◆ **WHAT THIS TASK INVOLVES**: In the records below, find the line that contains "der Umwelt, die" and the line that contains "Erzeugnissen alle drei", then retype exactly those two lines and every line between them.

◆ **INPUT RECORDS**:
........
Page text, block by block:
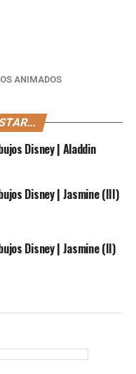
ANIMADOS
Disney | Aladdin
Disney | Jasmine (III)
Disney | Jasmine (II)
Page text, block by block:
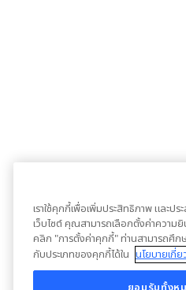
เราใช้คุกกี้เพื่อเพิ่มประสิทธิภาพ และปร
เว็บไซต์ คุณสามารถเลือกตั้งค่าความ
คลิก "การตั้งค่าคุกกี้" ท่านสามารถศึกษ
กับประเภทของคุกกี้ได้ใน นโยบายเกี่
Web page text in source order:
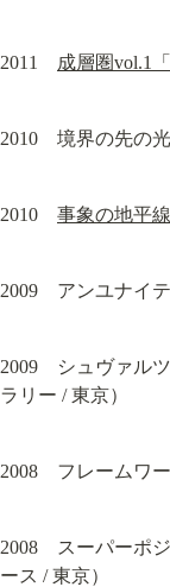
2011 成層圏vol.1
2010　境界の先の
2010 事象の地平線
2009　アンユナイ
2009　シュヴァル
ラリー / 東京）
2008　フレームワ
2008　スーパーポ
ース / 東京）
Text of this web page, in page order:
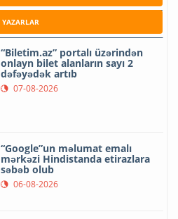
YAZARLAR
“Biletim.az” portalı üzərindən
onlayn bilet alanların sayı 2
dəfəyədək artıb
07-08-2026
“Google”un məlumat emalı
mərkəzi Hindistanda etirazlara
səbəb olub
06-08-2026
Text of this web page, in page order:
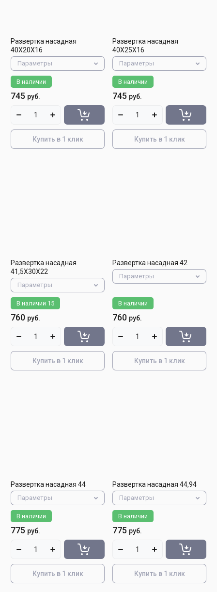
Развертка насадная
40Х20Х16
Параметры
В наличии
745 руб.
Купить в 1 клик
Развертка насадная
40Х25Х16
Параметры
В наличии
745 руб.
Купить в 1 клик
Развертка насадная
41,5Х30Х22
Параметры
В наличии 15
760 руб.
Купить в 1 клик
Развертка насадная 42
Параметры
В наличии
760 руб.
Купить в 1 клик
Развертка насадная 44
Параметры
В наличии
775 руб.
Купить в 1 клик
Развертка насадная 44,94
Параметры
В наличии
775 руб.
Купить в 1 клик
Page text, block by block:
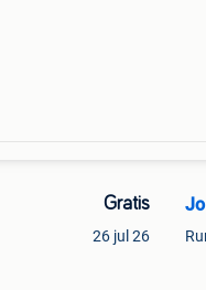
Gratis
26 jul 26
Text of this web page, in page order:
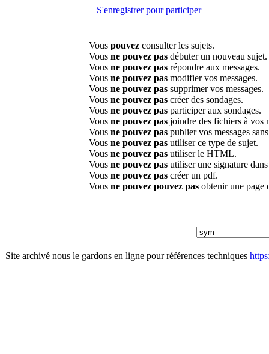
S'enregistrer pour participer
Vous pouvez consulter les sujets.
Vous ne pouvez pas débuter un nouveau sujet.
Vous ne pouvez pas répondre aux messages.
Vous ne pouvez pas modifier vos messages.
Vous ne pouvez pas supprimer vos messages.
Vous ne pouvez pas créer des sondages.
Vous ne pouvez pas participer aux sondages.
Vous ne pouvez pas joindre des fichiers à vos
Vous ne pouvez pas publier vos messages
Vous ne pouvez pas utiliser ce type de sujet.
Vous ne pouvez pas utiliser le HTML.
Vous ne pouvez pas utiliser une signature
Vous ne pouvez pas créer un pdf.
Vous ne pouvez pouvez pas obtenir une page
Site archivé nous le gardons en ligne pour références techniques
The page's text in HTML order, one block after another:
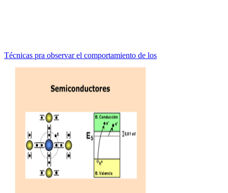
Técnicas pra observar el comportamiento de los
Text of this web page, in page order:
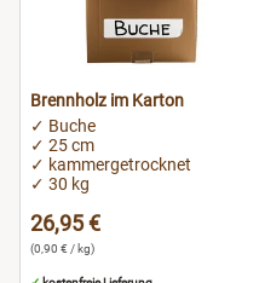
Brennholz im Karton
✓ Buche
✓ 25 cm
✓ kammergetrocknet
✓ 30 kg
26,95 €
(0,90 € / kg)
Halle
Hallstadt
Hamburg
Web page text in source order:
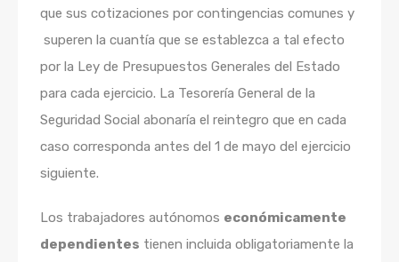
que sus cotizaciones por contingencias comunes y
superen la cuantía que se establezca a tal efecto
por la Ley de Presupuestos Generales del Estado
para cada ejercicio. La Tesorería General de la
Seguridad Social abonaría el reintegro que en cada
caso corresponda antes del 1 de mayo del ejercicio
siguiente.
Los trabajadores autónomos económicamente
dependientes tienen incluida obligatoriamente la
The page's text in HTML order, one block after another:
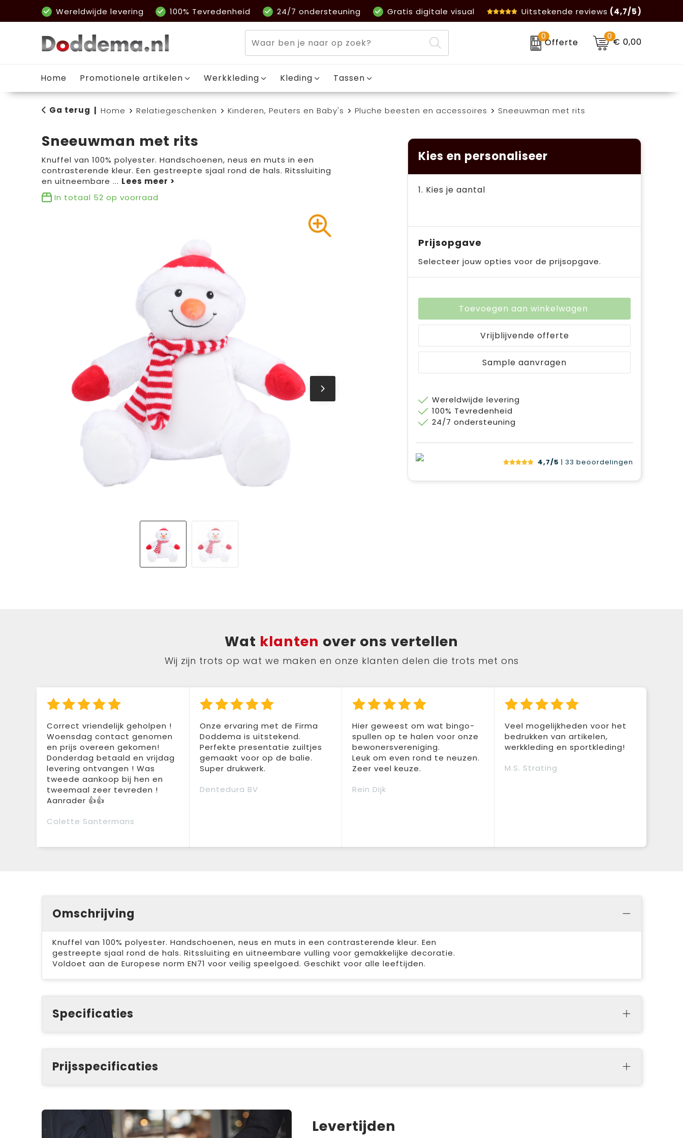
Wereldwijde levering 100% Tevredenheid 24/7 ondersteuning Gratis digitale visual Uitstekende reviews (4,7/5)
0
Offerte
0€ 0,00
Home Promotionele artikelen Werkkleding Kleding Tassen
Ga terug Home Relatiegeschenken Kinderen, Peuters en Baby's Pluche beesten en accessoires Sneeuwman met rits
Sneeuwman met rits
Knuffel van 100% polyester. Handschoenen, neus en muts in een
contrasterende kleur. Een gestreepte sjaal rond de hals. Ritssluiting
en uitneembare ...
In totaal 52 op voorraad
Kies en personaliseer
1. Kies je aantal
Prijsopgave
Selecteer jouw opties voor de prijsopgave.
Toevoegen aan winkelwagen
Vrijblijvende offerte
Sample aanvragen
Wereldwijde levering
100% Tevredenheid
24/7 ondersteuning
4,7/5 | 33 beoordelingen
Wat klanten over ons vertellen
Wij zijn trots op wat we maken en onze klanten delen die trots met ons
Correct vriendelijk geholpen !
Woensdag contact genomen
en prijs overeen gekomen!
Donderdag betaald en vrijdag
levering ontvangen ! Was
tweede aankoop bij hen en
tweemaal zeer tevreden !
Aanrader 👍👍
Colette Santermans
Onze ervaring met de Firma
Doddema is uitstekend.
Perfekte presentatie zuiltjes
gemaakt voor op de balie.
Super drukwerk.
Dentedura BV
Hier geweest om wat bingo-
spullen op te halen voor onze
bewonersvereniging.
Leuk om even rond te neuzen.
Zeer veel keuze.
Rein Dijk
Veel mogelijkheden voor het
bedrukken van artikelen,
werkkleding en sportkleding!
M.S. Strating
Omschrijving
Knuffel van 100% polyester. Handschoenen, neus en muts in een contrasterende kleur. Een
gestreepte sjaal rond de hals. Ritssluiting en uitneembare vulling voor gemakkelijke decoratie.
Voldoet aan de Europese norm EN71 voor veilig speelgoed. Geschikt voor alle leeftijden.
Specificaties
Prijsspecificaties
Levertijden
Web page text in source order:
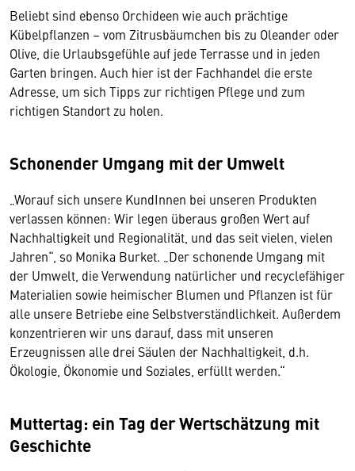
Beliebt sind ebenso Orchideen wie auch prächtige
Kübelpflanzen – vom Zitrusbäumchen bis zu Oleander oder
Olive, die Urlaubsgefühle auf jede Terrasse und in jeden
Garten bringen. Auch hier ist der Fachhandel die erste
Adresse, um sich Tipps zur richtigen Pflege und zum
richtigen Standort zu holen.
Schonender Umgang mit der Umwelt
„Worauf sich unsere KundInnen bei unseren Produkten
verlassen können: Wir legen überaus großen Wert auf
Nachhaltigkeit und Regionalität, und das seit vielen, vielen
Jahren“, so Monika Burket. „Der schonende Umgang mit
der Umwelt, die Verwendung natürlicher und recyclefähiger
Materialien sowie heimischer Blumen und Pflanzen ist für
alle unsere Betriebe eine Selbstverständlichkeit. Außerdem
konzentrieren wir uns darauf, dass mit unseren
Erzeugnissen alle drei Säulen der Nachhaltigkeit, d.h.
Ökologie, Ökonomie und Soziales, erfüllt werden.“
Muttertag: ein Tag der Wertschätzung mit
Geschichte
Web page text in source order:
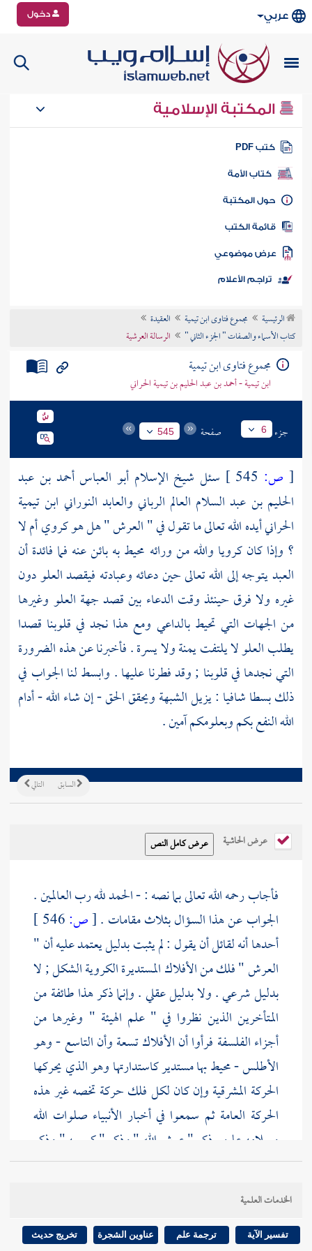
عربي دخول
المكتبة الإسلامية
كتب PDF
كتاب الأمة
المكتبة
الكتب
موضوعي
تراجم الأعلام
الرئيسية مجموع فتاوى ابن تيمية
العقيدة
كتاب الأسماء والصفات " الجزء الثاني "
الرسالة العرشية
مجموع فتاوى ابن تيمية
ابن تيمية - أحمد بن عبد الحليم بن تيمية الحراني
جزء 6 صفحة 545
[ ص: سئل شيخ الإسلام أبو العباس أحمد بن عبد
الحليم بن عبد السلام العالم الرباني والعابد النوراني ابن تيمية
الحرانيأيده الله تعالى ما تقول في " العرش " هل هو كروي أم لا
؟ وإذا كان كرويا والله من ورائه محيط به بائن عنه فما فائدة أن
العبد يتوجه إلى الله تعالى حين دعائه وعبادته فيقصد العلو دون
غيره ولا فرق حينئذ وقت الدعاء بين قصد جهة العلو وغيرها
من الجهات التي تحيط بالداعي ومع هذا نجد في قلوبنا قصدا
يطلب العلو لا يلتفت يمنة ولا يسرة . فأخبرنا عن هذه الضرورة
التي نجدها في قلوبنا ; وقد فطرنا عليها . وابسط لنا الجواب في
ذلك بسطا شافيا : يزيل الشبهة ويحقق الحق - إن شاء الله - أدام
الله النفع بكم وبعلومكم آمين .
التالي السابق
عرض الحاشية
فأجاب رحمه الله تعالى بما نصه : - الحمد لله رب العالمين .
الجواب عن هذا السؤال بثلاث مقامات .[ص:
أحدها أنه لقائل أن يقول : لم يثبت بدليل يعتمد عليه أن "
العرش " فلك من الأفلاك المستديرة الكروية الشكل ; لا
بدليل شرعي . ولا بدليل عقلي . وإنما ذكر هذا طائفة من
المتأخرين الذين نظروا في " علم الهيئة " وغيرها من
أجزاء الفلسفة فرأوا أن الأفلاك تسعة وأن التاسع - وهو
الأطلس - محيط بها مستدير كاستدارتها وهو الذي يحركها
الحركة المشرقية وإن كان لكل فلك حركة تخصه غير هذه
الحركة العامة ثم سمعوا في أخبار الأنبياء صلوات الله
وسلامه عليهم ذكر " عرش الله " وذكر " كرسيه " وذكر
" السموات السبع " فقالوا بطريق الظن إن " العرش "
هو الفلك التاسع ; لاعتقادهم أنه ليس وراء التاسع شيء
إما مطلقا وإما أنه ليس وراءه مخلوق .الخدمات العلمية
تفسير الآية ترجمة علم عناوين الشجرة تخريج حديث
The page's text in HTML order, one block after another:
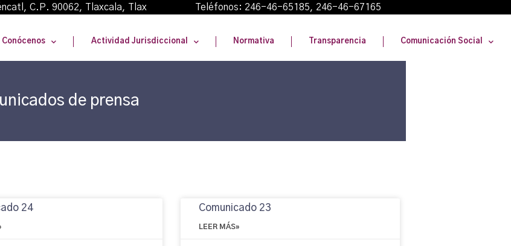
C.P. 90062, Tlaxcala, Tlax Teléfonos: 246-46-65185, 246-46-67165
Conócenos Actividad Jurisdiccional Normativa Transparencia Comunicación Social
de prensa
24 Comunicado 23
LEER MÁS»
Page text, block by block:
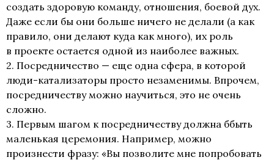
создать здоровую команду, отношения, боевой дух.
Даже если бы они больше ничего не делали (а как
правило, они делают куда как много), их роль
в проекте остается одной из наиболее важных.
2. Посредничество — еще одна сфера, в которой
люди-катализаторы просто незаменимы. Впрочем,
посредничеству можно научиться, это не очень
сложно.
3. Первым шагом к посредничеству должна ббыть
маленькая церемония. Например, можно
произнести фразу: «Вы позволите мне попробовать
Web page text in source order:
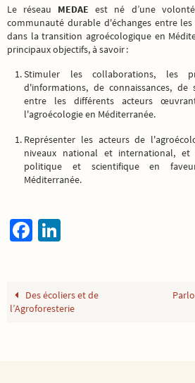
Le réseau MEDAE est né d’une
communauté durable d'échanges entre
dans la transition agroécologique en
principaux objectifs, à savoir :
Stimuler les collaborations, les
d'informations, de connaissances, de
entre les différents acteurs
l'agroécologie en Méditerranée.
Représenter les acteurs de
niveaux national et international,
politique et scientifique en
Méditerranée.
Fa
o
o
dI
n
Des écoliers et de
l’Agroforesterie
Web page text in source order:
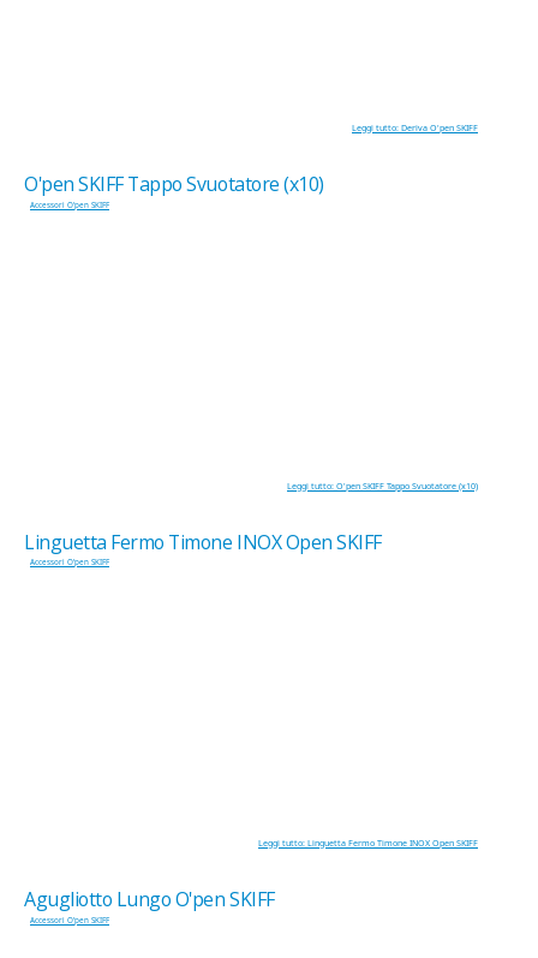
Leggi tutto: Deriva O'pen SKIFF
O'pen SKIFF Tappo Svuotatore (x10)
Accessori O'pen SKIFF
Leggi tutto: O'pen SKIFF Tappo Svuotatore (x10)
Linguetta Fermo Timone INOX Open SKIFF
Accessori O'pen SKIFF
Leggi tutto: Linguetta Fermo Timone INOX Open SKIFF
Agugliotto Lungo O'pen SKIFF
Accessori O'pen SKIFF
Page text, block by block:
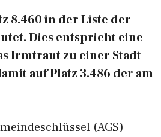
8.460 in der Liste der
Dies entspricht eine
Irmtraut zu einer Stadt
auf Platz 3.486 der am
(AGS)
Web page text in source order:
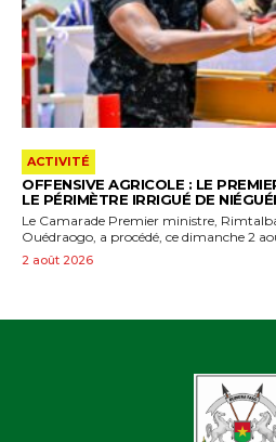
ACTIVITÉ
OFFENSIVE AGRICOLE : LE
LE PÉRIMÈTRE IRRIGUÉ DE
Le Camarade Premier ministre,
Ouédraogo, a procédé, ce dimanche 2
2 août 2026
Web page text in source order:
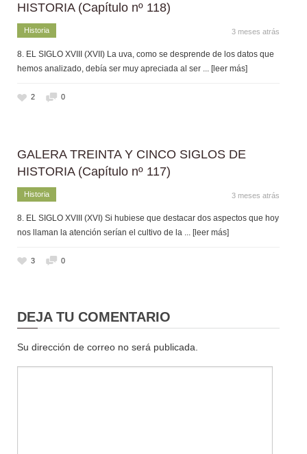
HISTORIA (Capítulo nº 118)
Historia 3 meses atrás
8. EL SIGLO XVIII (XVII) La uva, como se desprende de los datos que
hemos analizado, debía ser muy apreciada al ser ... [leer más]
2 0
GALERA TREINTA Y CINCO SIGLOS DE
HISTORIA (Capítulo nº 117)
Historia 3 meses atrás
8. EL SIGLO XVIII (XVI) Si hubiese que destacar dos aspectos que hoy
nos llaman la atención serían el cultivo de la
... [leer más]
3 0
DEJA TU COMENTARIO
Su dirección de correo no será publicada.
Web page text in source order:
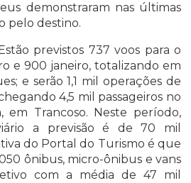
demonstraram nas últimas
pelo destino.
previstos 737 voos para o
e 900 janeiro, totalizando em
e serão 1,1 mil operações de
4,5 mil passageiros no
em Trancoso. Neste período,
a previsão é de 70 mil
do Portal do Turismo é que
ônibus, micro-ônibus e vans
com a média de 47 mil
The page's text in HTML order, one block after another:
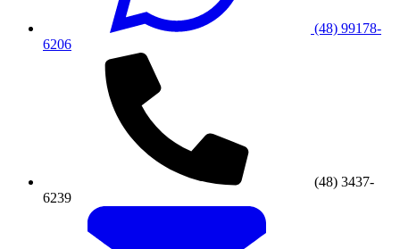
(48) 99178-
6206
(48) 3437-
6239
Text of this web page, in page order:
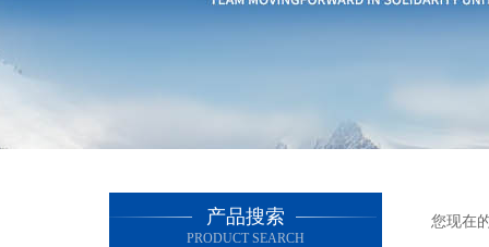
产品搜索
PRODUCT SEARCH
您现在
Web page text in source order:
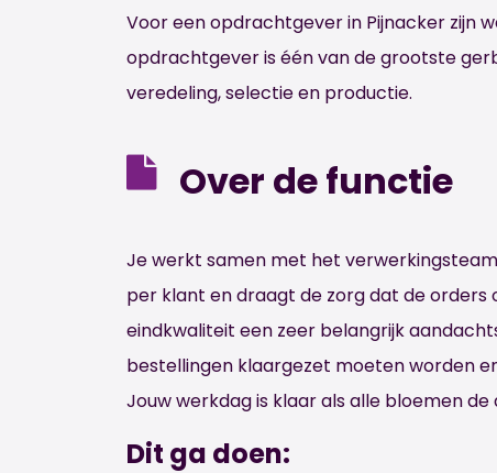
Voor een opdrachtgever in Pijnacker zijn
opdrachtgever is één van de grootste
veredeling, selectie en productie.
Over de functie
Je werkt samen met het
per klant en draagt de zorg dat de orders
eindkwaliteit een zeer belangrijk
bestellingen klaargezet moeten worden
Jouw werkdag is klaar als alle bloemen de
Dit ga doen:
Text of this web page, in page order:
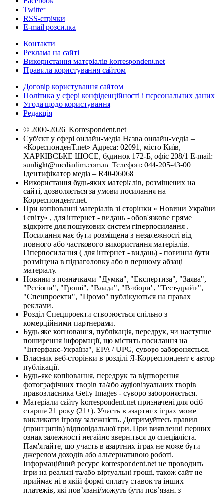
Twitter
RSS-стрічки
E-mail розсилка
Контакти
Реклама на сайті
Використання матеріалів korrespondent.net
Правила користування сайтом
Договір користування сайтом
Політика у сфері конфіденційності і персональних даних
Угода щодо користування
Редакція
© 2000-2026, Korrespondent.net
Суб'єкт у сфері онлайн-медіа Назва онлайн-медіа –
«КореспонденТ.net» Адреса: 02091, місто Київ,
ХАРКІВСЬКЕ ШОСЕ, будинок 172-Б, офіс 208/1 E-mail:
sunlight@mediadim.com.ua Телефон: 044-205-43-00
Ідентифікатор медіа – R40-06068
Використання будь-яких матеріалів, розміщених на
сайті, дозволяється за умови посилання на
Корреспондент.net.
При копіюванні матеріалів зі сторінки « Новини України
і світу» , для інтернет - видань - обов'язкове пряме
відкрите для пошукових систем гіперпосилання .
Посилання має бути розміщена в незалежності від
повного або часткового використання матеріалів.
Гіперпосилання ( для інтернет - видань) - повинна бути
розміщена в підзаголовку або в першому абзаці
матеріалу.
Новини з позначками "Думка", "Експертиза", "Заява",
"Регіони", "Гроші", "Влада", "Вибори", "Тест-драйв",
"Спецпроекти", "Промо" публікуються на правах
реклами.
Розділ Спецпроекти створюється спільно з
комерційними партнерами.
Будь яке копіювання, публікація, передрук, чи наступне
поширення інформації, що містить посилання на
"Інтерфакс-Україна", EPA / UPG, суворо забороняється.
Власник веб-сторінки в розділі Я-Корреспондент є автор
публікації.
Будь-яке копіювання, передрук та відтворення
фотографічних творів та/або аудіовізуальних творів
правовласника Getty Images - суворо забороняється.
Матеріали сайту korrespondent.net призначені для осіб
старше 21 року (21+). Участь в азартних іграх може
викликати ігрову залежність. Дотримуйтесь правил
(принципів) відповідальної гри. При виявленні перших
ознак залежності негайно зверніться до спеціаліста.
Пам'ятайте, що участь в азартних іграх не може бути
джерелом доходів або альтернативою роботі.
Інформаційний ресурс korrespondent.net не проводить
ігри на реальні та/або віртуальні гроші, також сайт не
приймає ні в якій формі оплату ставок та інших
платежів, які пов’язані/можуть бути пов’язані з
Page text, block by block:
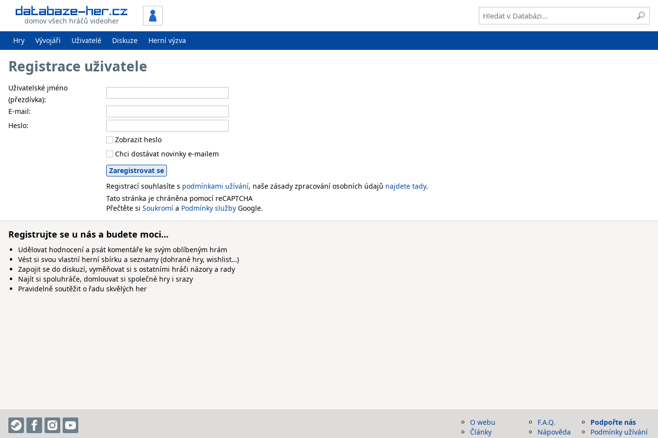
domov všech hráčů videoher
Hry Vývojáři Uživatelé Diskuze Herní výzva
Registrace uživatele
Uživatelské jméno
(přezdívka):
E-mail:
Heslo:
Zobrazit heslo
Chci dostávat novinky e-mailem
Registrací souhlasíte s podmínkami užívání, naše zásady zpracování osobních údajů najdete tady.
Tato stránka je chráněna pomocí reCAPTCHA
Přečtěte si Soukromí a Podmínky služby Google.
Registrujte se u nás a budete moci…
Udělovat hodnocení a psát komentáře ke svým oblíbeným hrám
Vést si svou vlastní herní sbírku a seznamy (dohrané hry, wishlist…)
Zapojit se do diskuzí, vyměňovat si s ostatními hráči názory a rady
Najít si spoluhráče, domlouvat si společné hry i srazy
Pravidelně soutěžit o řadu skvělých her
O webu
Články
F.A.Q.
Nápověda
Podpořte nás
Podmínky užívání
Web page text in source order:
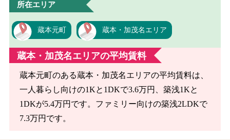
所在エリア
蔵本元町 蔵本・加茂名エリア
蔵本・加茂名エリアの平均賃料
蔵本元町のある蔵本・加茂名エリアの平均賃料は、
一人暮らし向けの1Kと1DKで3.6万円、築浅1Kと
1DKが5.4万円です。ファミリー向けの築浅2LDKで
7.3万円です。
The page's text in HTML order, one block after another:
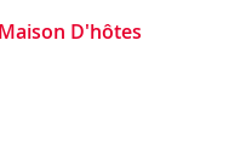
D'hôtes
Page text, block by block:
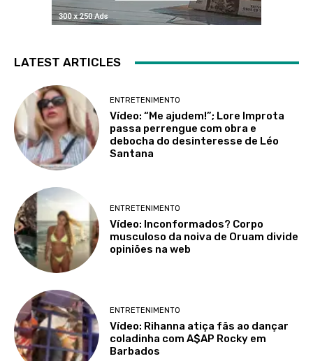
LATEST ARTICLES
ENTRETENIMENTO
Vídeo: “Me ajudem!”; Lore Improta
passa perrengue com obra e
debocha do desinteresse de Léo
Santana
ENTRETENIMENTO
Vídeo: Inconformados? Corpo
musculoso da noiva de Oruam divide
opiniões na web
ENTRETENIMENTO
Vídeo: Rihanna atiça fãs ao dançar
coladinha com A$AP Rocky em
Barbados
........
◆ **SOLUTION FOR THIS PROBLEM**:
der Umwelt, die Verwendung natürlicher und recyclefähiger
Materialien sowie heimischer Blumen und Pflanzen ist für
alle unsere Betriebe eine Selbstverständlichkeit. Außerdem
konzentrieren wir uns darauf, dass mit unseren
Erzeugnissen alle drei Säulen der Nachhaltigkeit, d.h.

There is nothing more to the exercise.